**What to work on**
Starting at the line with "Running your App" and ending at the line with "general, the best", print exactly the lines of the entries below. Pictures do not belong in the copy.

**Exercise input**

◇ ◇ ◇ ◇ ◇

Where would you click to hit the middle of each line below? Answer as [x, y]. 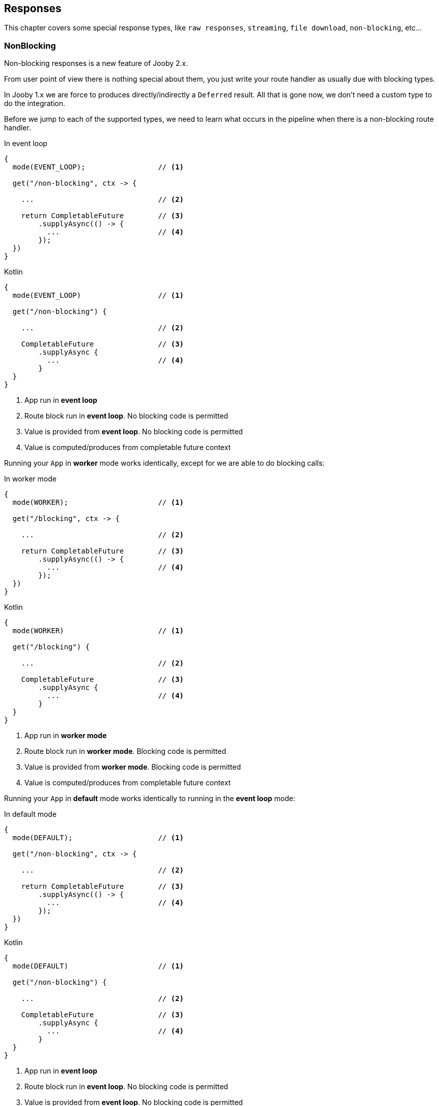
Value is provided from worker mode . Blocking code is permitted [133, 767]
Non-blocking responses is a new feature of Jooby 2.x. [96, 63]
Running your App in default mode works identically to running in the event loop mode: [150, 799]
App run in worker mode [66, 736]
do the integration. [35, 103]
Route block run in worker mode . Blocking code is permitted [125, 751]
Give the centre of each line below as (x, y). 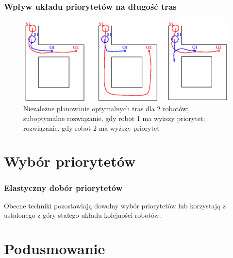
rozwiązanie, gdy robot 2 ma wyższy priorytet (92, 128)
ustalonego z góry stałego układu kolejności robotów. (83, 215)
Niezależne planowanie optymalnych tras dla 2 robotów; (106, 109)
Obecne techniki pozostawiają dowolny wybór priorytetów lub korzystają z (115, 205)
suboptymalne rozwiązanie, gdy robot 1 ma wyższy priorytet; (114, 118)
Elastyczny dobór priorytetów (63, 187)
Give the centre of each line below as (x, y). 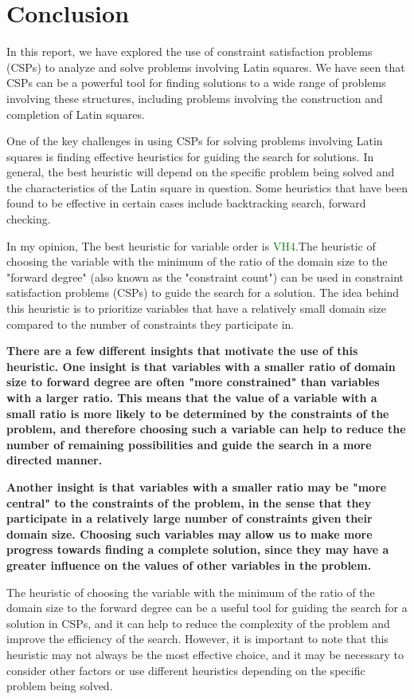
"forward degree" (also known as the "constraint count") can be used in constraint (205, 276)
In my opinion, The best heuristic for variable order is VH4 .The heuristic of (191, 245)
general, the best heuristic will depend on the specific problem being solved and (201, 172)
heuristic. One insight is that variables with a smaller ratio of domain (201, 366)
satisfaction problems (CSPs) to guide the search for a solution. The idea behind (203, 292)
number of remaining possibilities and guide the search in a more (189, 444)
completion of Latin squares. (76, 114)
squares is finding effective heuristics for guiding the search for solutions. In (190, 156)
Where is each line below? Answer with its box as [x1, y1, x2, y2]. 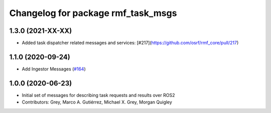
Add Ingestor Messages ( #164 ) [22, 65, 86, 72]
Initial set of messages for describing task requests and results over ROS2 [22, 92, 175, 98]
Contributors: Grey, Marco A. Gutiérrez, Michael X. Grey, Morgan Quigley [22, 99, 173, 105]
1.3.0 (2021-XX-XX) [9, 26, 72, 35]
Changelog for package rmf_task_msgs [9, 7, 177, 18]
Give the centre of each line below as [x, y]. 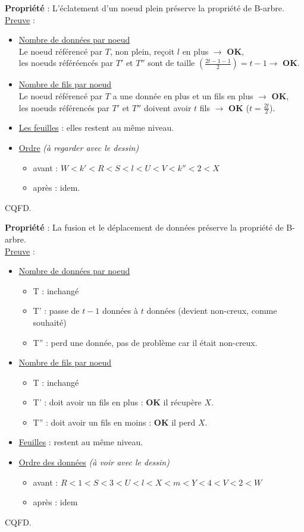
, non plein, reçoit [142, 51]
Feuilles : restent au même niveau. [81, 442]
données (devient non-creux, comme [212, 311]
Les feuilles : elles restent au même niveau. [96, 128]
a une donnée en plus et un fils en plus [183, 95]
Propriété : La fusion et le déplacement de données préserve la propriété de [144, 227]
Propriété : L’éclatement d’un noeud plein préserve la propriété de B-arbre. [145, 8]
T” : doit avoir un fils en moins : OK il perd [114, 422]
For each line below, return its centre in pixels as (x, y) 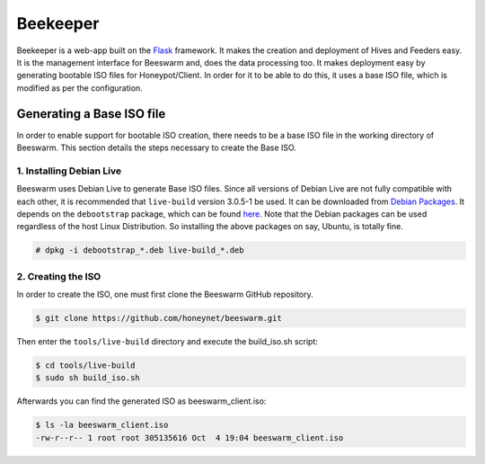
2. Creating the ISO (59, 276)
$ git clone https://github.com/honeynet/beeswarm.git (159, 318)
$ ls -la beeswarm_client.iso (102, 425)
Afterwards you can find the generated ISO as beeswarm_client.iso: (141, 401)
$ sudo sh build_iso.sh (88, 378)
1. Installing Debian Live (69, 171)
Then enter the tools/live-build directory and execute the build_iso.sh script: (167, 342)
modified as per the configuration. (79, 88)
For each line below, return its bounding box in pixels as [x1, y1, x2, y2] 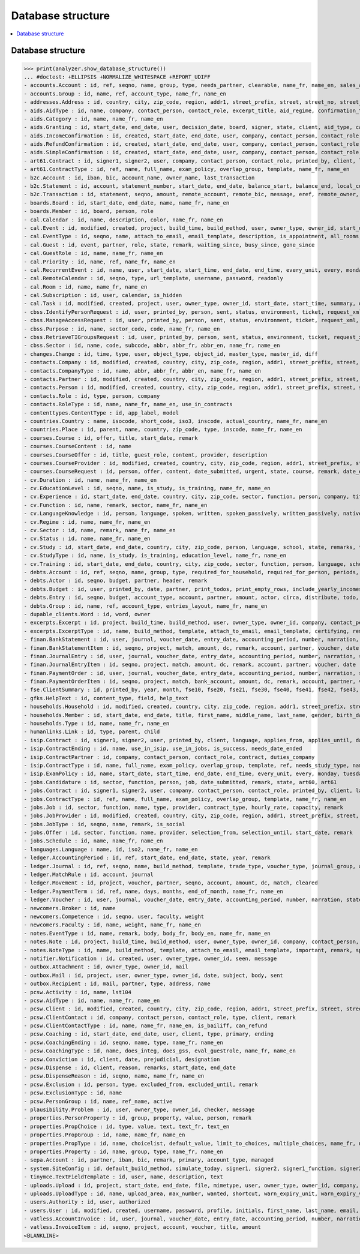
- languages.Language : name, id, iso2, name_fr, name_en [23, 846, 198, 853]
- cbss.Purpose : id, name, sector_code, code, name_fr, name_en [23, 325, 220, 332]
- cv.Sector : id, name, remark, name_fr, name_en [23, 527, 176, 534]
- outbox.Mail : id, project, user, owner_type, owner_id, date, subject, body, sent [23, 972, 283, 979]
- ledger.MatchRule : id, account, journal [23, 871, 154, 878]
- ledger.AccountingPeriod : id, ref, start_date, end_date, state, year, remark [23, 854, 271, 861]
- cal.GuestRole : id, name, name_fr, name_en [23, 250, 163, 257]
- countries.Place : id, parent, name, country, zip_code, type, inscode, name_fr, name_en [23, 426, 302, 433]
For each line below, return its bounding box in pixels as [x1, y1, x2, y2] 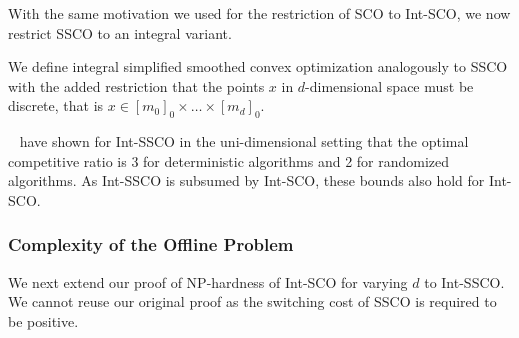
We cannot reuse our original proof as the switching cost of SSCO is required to [8, 291, 497, 312]
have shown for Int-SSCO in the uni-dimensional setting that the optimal [19, 131, 469, 152]
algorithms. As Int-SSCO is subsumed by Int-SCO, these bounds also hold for [8, 170, 485, 191]
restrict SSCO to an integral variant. [8, 22, 232, 43]
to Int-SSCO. [424, 271, 505, 292]
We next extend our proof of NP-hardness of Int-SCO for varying [8, 271, 408, 292]
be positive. [8, 310, 79, 331]
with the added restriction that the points [8, 75, 265, 96]
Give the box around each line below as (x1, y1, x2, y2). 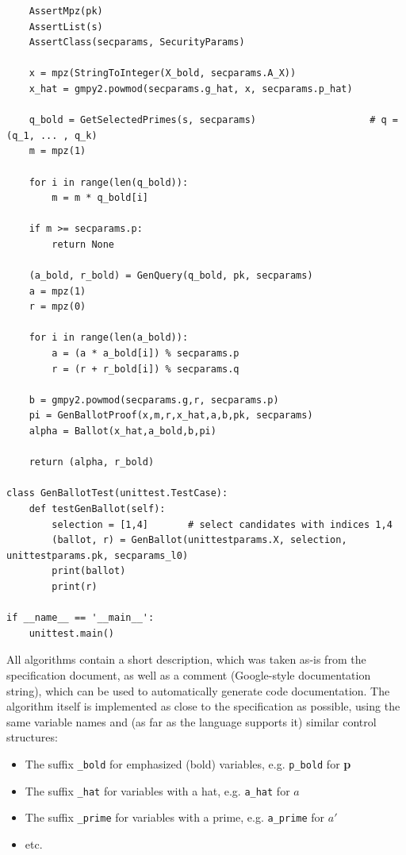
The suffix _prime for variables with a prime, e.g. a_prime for (25, 809, 325, 826)
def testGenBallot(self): (29, 503, 166, 514)
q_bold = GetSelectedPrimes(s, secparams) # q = (29, 114, 398, 126)
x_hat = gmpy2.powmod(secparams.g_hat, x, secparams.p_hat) (29, 83, 353, 94)
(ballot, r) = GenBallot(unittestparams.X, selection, (52, 534, 347, 546)
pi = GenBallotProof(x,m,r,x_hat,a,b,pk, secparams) (29, 410, 313, 422)
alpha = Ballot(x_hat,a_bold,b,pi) (29, 426, 216, 437)
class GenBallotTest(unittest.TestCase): (6, 487, 228, 499)

◇ ◇ ◇ ◇ ◇

**Answer section**
Running your App in default mode works identically to running in the event loop mode: [150, 799]
App run in worker mode [66, 736]
do the integration. [35, 103]
Route block run in worker mode . Blocking code is permitted [125, 751]
Give the centre of each line below as (x, y). 
rozwiązanie, gdy robot 2 ma wyższy priorytet (92, 128)
ustalonego z góry stałego układu kolejności robotów. (83, 215)
Niezależne planowanie optymalnych tras dla 2 robotów; (106, 109)
Obecne techniki pozostawiają dowolny wybór priorytetów lub korzystają z (115, 205)
suboptymalne rozwiązanie, gdy robot 1 ma wyższy priorytet; (114, 118)
Elastyczny dobór priorytetów (63, 187)
Give the centre of each line below as (x, y). 
"forward degree" (also known as the "constraint count") can be used in constraint (205, 276)
In my opinion, The best heuristic for variable order is VH4 .The heuristic of (191, 245)
general, the best heuristic will depend on the specific problem being solved and (201, 172)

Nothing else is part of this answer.